Output only the lines below that start at the line containing "Loopback-Adressen [47, 22]" and end at the line containing "LANGUAGE=en_US:en [145, 281]", with both ends kept.

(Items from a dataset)
· · · · · · ·

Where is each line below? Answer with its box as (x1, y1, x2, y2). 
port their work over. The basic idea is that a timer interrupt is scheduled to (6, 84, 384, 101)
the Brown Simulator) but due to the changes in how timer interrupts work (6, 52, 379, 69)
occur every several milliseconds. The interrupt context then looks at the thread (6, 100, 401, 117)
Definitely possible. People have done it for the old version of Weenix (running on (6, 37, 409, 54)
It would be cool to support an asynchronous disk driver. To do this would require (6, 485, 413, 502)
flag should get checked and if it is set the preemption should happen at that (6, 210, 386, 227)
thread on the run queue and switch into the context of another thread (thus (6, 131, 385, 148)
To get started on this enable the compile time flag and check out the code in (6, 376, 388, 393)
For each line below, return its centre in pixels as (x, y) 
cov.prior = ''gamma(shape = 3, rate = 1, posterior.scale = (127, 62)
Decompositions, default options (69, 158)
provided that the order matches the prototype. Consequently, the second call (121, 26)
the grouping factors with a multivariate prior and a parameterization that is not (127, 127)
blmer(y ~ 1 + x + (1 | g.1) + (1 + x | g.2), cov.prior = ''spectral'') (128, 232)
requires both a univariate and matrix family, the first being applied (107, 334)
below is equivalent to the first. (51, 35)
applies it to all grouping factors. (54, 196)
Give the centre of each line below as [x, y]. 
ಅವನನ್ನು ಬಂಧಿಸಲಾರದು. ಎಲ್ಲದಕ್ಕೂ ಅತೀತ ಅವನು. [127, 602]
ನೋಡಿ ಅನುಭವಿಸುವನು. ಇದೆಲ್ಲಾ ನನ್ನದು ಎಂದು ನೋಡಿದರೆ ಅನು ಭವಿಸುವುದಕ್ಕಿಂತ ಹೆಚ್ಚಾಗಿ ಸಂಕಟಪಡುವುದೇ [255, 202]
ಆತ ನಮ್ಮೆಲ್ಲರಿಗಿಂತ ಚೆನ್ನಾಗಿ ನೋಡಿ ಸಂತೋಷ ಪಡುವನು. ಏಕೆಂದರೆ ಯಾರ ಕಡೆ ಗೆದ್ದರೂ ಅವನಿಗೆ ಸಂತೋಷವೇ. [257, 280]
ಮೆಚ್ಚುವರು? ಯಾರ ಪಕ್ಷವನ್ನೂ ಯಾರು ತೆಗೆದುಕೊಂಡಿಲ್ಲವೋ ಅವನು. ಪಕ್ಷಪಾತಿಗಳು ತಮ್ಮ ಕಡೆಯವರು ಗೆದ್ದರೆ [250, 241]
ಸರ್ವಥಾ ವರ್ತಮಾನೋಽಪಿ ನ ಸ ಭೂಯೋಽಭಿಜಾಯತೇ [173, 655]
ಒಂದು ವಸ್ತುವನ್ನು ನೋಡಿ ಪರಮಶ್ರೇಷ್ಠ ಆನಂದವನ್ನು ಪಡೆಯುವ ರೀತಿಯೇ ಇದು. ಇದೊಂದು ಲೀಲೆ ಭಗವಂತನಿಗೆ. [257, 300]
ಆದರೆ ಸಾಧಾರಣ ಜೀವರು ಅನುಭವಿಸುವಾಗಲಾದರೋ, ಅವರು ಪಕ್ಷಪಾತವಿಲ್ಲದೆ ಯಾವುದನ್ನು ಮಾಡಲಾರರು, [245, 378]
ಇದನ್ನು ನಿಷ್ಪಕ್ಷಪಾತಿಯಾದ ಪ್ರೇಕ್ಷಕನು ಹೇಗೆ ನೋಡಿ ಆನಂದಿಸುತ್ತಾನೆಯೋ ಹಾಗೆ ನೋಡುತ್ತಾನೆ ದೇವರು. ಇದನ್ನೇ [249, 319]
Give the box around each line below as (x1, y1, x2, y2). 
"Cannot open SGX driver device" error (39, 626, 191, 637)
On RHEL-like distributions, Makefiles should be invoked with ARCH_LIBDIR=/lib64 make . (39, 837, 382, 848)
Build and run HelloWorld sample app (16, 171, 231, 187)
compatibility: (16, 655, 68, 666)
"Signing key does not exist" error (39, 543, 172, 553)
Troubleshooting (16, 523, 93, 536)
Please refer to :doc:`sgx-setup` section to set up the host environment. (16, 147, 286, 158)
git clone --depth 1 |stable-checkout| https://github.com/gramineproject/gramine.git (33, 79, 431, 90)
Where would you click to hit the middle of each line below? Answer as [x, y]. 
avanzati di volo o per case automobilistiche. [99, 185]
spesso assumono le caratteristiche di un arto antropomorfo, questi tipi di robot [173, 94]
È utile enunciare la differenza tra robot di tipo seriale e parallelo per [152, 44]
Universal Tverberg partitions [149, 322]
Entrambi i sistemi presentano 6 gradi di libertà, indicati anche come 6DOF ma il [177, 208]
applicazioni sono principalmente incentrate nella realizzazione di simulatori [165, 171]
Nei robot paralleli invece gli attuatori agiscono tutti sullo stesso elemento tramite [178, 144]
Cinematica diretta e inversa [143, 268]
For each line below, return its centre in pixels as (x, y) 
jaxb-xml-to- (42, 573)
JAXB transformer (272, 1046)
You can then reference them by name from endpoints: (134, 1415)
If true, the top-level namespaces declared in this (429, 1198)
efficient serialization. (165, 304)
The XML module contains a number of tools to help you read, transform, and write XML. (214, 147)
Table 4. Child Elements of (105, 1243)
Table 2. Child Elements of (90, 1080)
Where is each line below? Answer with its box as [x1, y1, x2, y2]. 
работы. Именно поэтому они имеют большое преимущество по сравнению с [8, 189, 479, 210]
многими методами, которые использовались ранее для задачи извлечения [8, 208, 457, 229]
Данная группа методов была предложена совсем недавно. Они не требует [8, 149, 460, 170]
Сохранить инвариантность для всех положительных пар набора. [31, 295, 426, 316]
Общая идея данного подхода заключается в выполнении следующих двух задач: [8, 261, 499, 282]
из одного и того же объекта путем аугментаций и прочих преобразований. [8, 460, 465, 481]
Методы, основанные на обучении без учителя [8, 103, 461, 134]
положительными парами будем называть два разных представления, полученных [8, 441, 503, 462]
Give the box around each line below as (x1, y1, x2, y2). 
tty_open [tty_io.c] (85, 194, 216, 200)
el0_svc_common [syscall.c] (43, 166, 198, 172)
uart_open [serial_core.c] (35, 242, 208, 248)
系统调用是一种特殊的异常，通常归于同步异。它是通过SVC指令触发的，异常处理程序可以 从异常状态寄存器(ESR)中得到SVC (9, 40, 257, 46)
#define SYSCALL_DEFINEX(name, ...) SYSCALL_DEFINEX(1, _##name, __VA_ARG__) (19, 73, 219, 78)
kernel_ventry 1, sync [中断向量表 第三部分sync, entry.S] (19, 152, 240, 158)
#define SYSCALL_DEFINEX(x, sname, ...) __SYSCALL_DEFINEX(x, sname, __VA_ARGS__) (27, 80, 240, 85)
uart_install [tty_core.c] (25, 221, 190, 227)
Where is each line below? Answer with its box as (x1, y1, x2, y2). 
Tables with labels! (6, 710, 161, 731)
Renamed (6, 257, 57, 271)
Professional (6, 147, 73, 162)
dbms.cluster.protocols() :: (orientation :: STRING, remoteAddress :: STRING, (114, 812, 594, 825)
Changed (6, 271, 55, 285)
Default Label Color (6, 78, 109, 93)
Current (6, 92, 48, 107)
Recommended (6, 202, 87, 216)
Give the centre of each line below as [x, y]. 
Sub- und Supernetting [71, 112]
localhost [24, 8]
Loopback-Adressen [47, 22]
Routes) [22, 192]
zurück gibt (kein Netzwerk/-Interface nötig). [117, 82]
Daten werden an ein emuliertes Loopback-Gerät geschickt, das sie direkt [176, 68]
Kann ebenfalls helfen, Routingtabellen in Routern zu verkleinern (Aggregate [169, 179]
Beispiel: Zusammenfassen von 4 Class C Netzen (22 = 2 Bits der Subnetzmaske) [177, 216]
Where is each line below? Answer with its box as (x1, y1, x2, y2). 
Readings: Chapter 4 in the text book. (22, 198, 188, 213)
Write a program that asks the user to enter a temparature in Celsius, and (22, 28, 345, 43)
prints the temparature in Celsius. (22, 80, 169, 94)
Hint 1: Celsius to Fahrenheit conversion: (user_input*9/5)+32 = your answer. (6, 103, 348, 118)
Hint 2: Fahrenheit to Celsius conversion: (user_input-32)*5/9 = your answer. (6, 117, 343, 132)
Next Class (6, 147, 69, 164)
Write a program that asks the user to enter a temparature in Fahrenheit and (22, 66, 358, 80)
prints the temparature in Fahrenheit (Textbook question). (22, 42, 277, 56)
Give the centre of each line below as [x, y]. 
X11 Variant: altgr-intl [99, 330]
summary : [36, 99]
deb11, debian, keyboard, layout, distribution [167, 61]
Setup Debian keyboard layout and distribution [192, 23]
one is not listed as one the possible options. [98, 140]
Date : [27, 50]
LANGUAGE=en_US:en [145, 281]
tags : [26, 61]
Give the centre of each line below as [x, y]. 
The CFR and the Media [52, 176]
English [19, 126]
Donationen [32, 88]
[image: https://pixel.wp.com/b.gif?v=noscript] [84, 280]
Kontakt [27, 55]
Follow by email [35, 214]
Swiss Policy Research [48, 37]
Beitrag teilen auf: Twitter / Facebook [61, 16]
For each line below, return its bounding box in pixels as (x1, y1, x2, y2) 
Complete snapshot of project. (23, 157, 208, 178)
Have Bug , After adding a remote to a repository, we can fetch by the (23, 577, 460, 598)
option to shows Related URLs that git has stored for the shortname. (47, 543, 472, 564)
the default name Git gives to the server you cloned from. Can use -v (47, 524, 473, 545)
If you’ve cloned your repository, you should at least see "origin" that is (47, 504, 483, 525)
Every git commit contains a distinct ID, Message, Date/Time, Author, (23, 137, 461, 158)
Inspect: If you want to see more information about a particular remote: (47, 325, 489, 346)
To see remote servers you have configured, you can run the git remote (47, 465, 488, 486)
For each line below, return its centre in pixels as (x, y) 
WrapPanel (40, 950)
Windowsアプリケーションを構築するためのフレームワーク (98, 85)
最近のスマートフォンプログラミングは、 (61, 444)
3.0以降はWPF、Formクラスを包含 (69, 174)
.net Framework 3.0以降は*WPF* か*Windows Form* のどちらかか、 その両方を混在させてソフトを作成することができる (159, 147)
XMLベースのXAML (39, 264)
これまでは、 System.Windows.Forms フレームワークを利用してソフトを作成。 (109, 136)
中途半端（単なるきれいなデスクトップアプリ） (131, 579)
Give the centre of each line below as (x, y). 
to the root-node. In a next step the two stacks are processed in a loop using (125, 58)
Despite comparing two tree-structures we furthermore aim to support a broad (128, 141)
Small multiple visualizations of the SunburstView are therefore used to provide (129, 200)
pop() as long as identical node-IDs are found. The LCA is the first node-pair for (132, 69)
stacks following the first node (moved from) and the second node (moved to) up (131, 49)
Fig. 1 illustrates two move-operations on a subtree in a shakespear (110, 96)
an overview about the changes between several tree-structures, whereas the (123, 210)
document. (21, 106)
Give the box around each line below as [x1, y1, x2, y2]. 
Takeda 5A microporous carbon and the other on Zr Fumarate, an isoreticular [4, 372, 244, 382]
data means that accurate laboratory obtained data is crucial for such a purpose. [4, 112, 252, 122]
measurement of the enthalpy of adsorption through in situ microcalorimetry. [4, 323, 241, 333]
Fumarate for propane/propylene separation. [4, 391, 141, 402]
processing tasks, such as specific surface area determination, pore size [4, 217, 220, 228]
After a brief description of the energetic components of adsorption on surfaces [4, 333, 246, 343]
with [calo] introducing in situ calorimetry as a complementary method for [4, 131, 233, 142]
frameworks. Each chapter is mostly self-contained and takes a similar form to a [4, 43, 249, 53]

· · · · · · ·

## TASK ANSWER
Loopback-Adressen [47, 22]
Routes) [22, 192]
zurück gibt (kein Netzwerk/-Interface nötig). [117, 82]
Daten werden an ein emuliertes Loopback-Gerät geschickt, das sie direkt [176, 68]
Kann ebenfalls helfen, Routingtabellen in Routern zu verkleinern (Aggregate [169, 179]
Beispiel: Zusammenfassen von 4 Class C Netzen (22 = 2 Bits der Subnetzmaske) [177, 216]
Where is each line below? Answer with its box as (x1, y1, x2, y2). 
Readings: Chapter 4 in the text book. (22, 198, 188, 213)
Write a program that asks the user to enter a temparature in Celsius, and (22, 28, 345, 43)
prints the temparature in Celsius. (22, 80, 169, 94)
Hint 1: Celsius to Fahrenheit conversion: (user_input*9/5)+32 = your answer. (6, 103, 348, 118)
Hint 2: Fahrenheit to Celsius conversion: (user_input-32)*5/9 = your answer. (6, 117, 343, 132)
Next Class (6, 147, 69, 164)
Write a program that asks the user to enter a temparature in Fahrenheit and (22, 66, 358, 80)
prints the temparature in Fahrenheit (Textbook question). (22, 42, 277, 56)
Give the centre of each line below as [x, y]. 
X11 Variant: altgr-intl [99, 330]
summary : [36, 99]
deb11, debian, keyboard, layout, distribution [167, 61]
Setup Debian keyboard layout and distribution [192, 23]
one is not listed as one the possible options. [98, 140]
Date : [27, 50]
LANGUAGE=en_US:en [145, 281]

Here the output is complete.